*** INFORMATION PROVIDED ***

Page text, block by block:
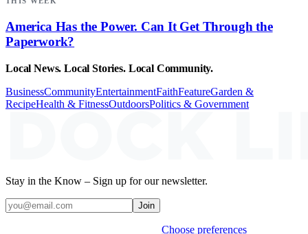
America Has the Power. Can It Get Through the
Paperwork?
Local News. Local Stories. Local Community.
BusinessCommunityEntertainmentFaithFeatureGarden &
RecipeHealth & FitnessOutdoorsPolitics & Government
Stay in the Know – Sign up for our newsletter.
Join
Choose preferences
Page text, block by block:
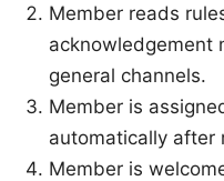
Member reads
acknowledgement
general channels.
Member is
automatically after
Member is
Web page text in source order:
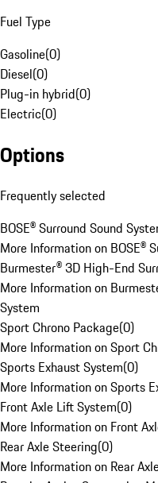
Fuel Type
Gasoline(0)
Diesel(0)
Plug-in hybrid(0)
Electric(0)
Options
Frequently selected
BOSE® Surround Sound
More Information on BOSE®
Burmester® 3D High-End
More Information on
System
Sport Chrono Package(0)
More Information on Sport
Sports Exhaust System(0)
More Information on Sports
Front Axle Lift System(0)
More Information on Front
Rear Axle Steering(0)
More Information on Rear
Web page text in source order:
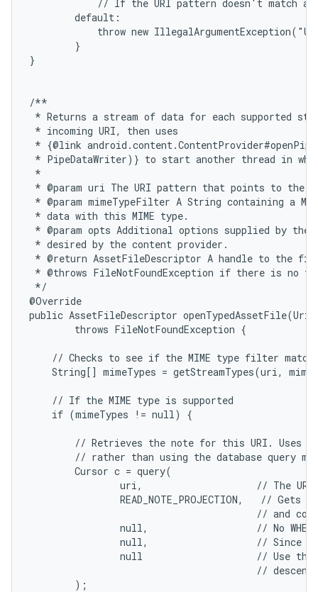
// If the URI pattern doesn't match
        default:
throw new
        }
}
/**
* Returns a stream of data for each supported
* incoming URI, then uses
* {@link
* PipeDataWriter)} to start another thread in
*
* @param uri The URI pattern that points to the
* @param mimeTypeFilter A String containing a
* data with this MIME type.
* @param opts Additional options supplied by
* desired by the content provider.
* @return AssetFileDescriptor A handle to the
* @throws FileNotFoundException if there is no
*/
@Override
public AssetFileDescriptor
        throws FileNotFoundException {
// Checks to see if the MIME type filter
String[] mimeTypes = getStreamTypes(uri,
    // If the MIME type is supported
    if (mimeTypes != null) {
// Retrieves the note for this URI. Uses
// rather than using the database query
        Cursor c = query(
uri,                    // The URI
READ_NOTE_PROJECTION,   // Gets
// and
null,                   // No
null,                   // Since
null                    // Use
//
        );
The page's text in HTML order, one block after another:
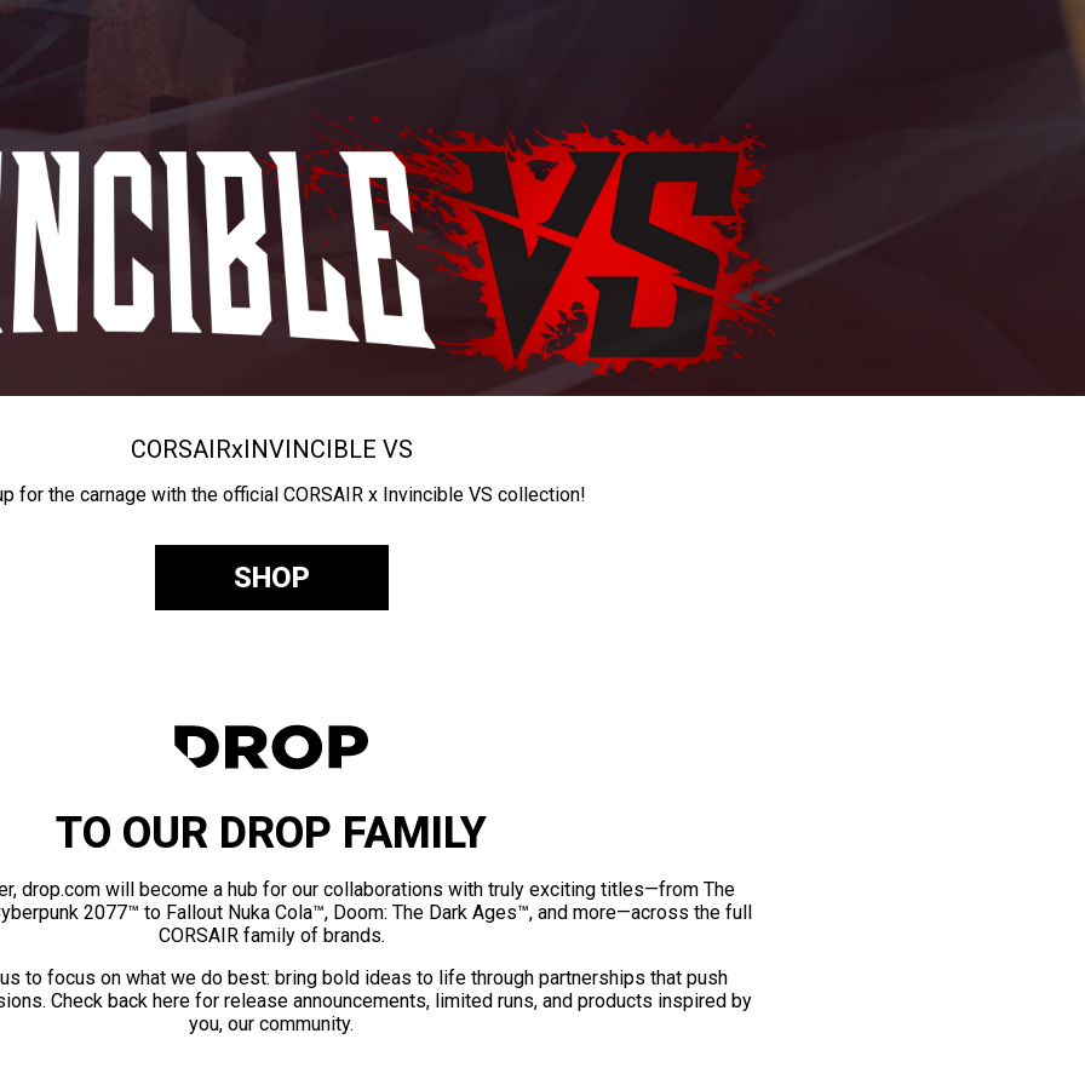
CORSAIRxINVINCIBLE VS
for the carnage with the official CORSAIR x Invincible VS collection!
SHOP
TO OUR DROP FAMILY
drop.com will become a hub for our collaborations with truly exciting titles—from The
2077™ to Fallout Nuka Cola™, Doom: The Dark Ages™, and more—across the full
CORSAIR family of brands.
to focus on what we do best: bring bold ideas to life through partnerships that push
Check back here for release announcements, limited runs, and products inspired by
you, our community.
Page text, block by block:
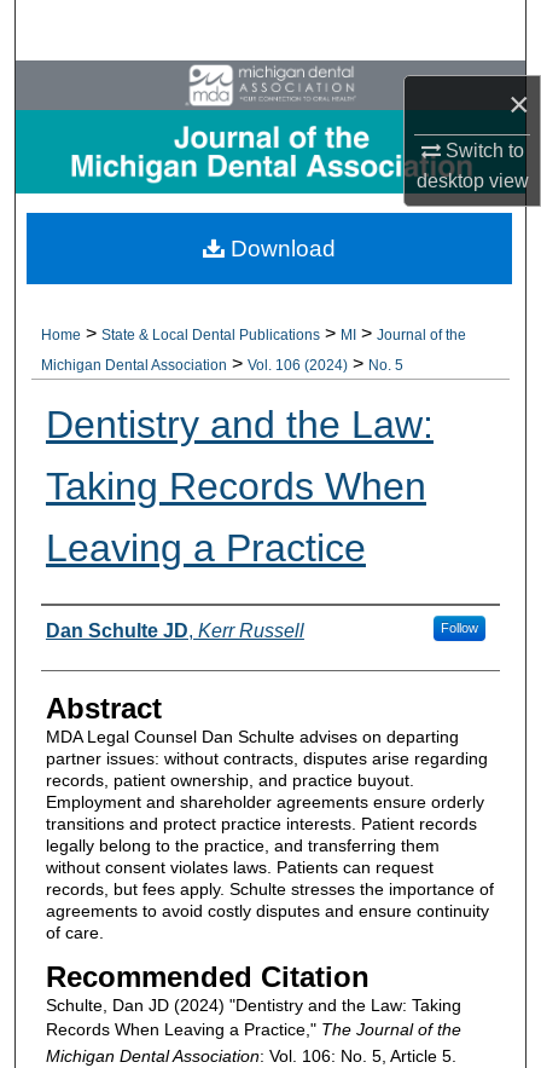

*** End of INFORMATION PROVIDED ***

* [WHAT THE EXERCISE ASKS] Copy nothing but the lines from the start of the entries through the line with "drop.com will become". Write them out exactly, without pictures.

* [ANSWER TO THIS EXERCISE]
Page text, block by block:
America Has the Power. Can It Get Through the
Paperwork?
Local News. Local Stories. Local Community.
BusinessCommunityEntertainmentFaithFeatureGarden &
RecipeHealth & FitnessOutdoorsPolitics & Government
Stay in the Know – Sign up for our newsletter.
Join
Choose preferences
Page text, block by block:
Member reads
acknowledgement
general channels.
Member is
automatically after
Member is
Web page text in source order:
Fuel Type
Gasoline(0)
Diesel(0)
Plug-in hybrid(0)
Electric(0)
Options
Frequently selected
BOSE® Surround Sound
More Information on BOSE®
Burmester® 3D High-End
More Information on
System
Sport Chrono Package(0)
More Information on Sport
Sports Exhaust System(0)
More Information on Sports
Front Axle Lift System(0)
More Information on Front
Rear Axle Steering(0)
More Information on Rear
Web page text in source order:
// If the URI pattern doesn't match
        default:
throw new
        }
}
/**
* Returns a stream of data for each supported
* incoming URI, then uses
* {@link
* PipeDataWriter)} to start another thread in
*
* @param uri The URI pattern that points to the
* @param mimeTypeFilter A String containing a
* data with this MIME type.
* @param opts Additional options supplied by
* desired by the content provider.
* @return AssetFileDescriptor A handle to the
* @throws FileNotFoundException if there is no
*/
@Override
public AssetFileDescriptor
        throws FileNotFoundException {
// Checks to see if the MIME type filter
String[] mimeTypes = getStreamTypes(uri,
    // If the MIME type is supported
    if (mimeTypes != null) {
// Retrieves the note for this URI. Uses
// rather than using the database query
        Cursor c = query(
uri,                    // The URI
READ_NOTE_PROJECTION,   // Gets
// and
null,                   // No
null,                   // Since
null                    // Use
//
        );
The page's text in HTML order, one block after another:
CORSAIRxINVINCIBLE VS
for the carnage with the official CORSAIR x Invincible VS collection!
SHOP
TO OUR DROP FAMILY
drop.com will become a hub for our collaborations with truly exciting titles—from The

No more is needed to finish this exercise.